● **Task to carry out**
Copy out the lines of the records below, and only those lines, from the one with "Ordena los elementos" through the one with "Retorna una copia", exactly as they appear.

● **Data for this task**
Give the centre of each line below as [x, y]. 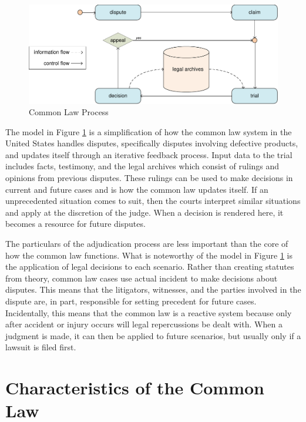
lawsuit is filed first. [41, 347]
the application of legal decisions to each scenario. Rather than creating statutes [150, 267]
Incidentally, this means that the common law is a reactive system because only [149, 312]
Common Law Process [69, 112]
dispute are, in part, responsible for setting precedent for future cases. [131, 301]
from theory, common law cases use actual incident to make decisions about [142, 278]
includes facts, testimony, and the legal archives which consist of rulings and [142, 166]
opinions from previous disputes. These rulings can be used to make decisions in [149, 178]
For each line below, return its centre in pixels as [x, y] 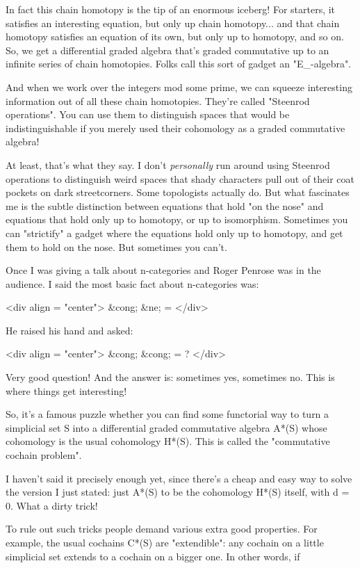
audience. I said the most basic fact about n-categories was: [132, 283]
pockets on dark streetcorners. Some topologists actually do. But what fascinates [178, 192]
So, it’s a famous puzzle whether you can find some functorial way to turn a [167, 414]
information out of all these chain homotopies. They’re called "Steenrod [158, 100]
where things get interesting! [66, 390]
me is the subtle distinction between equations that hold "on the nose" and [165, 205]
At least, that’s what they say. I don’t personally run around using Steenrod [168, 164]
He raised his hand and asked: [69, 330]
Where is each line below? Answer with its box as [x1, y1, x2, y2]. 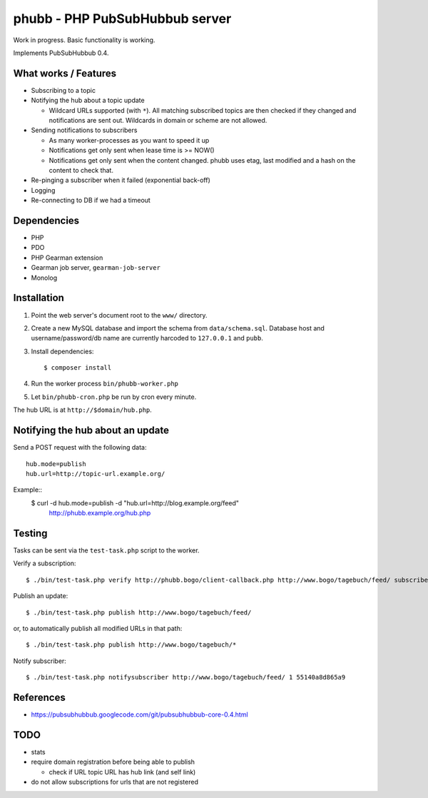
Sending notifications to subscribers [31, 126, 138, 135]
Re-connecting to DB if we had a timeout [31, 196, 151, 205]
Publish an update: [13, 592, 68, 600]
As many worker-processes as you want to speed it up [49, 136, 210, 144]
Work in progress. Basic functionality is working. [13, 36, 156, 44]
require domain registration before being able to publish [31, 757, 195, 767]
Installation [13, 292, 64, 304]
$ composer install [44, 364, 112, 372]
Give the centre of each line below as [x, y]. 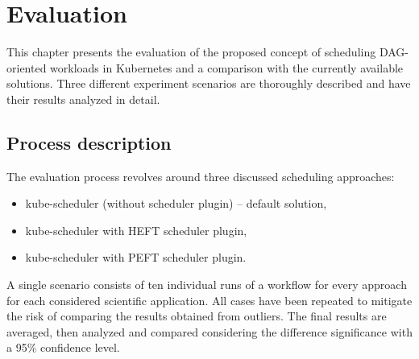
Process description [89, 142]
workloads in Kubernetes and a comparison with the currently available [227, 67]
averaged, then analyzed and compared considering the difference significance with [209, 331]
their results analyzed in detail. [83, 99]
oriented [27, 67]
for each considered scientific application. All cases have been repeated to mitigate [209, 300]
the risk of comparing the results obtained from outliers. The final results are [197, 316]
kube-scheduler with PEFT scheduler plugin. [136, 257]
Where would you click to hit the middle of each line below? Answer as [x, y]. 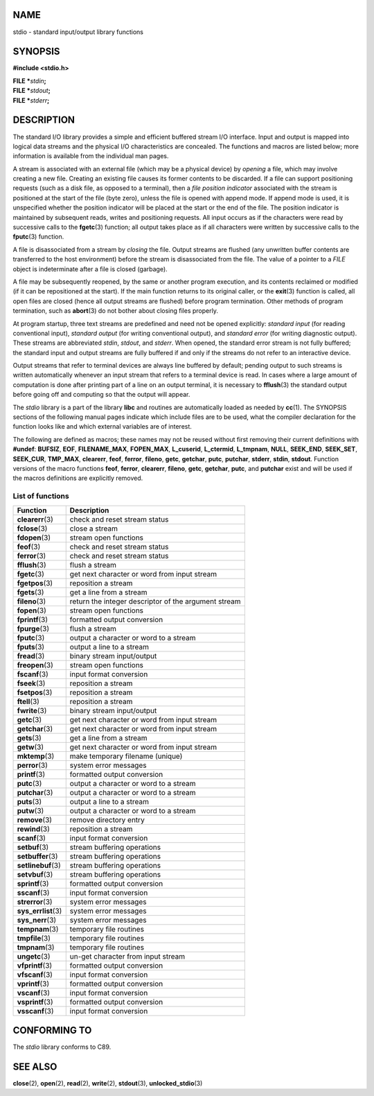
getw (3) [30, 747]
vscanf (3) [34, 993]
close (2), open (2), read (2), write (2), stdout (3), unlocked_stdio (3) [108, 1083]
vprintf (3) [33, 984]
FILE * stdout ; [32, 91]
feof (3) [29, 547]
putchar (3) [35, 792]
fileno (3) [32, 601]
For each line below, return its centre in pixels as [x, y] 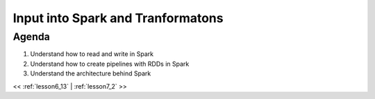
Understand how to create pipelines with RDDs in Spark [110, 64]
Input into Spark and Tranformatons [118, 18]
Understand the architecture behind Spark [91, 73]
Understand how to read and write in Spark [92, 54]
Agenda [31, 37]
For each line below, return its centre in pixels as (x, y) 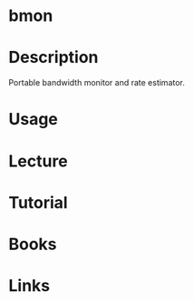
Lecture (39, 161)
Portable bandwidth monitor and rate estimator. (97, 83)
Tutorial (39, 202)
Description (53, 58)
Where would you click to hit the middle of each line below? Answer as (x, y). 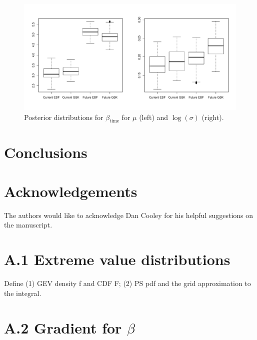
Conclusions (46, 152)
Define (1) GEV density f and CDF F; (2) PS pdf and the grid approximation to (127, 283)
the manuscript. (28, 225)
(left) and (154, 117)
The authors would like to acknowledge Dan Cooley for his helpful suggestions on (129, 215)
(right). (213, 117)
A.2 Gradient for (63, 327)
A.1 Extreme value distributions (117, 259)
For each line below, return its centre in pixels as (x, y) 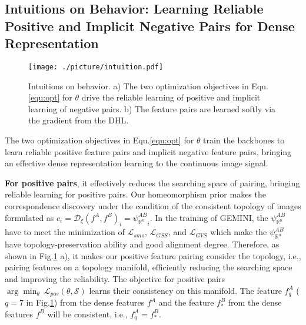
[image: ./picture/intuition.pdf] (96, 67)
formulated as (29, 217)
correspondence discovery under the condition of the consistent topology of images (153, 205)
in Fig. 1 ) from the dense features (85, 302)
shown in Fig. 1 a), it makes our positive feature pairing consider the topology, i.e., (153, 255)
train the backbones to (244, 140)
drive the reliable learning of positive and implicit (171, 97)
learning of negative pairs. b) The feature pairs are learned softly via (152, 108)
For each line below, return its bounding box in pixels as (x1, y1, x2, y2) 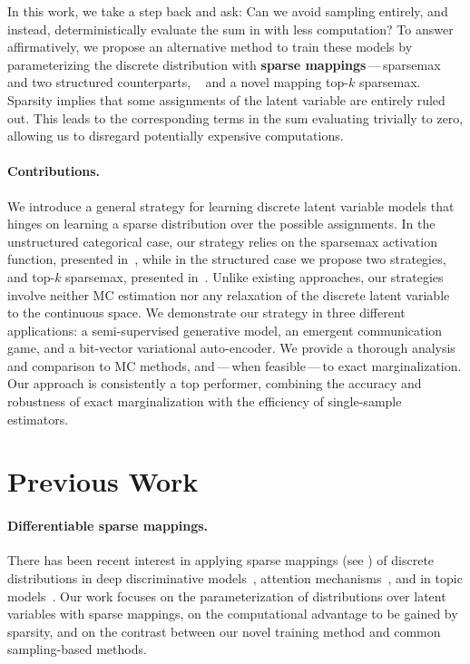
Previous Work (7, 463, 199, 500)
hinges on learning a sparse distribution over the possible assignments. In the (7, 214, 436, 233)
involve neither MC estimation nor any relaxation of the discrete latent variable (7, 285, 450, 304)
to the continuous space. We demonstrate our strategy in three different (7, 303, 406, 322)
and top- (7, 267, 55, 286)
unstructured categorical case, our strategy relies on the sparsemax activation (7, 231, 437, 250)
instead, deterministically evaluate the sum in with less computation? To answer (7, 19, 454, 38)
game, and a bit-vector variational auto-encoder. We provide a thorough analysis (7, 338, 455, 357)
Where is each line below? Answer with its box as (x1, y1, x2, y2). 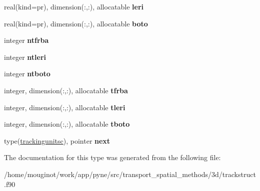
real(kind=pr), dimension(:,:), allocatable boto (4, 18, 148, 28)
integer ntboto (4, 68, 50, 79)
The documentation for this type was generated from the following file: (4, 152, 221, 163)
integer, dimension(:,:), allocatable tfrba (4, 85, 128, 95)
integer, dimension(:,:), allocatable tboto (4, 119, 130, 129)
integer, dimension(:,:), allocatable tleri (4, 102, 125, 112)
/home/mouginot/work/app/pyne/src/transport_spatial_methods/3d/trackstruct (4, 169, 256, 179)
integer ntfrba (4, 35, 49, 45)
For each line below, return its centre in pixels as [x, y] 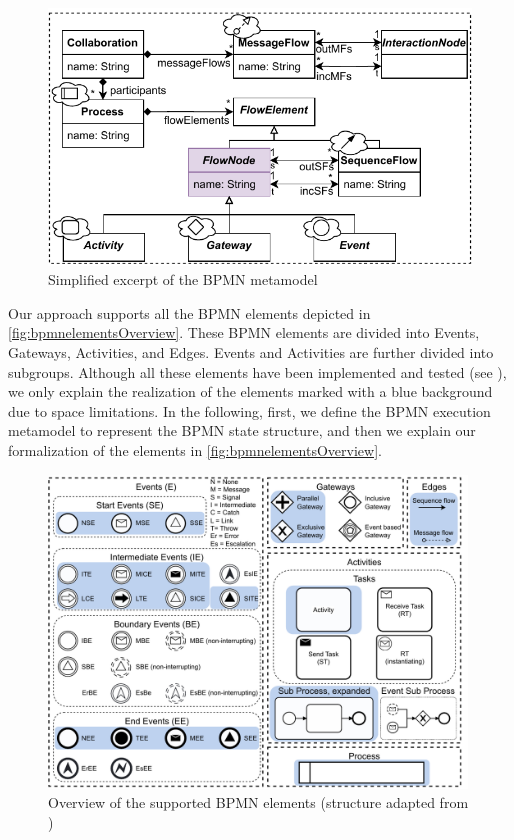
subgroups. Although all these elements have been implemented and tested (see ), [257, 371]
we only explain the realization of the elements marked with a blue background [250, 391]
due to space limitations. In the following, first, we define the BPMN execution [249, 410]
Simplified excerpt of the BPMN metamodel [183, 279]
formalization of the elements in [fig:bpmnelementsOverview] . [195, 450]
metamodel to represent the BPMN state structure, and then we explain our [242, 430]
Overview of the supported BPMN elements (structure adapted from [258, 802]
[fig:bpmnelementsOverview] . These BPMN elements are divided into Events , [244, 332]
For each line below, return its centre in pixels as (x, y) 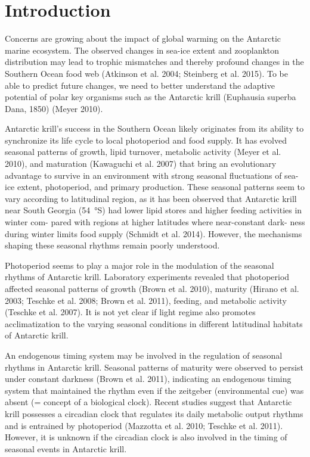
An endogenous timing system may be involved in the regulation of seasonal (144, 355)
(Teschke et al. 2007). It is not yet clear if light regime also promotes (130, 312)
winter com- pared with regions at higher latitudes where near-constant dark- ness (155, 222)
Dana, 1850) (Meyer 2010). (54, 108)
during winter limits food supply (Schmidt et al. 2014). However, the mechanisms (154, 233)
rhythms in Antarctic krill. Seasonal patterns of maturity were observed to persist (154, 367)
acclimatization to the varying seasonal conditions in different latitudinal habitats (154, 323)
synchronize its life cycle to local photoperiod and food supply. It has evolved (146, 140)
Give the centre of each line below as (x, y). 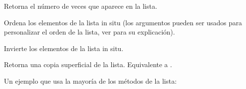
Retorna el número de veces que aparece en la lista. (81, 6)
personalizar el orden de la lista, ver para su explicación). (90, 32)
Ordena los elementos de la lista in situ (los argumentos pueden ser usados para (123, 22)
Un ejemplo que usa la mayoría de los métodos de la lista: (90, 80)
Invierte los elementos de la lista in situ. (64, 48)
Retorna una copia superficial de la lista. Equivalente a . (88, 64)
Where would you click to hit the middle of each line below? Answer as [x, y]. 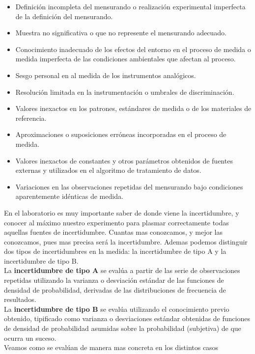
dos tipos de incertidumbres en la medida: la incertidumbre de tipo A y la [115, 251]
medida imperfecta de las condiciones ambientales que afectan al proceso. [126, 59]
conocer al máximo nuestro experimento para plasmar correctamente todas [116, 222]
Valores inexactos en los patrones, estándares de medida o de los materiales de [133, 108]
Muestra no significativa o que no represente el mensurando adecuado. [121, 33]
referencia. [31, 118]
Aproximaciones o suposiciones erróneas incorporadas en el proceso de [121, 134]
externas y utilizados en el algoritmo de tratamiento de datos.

● **Response to the exercise**
Ordena los elementos de la lista in situ (los argumentos pueden ser usados para (123, 22)
Un ejemplo que usa la mayoría de los métodos de la lista: (90, 80)
Invierte los elementos de la lista in situ. (64, 48)
Retorna una copia superficial de la lista. Equivalente a . (88, 64)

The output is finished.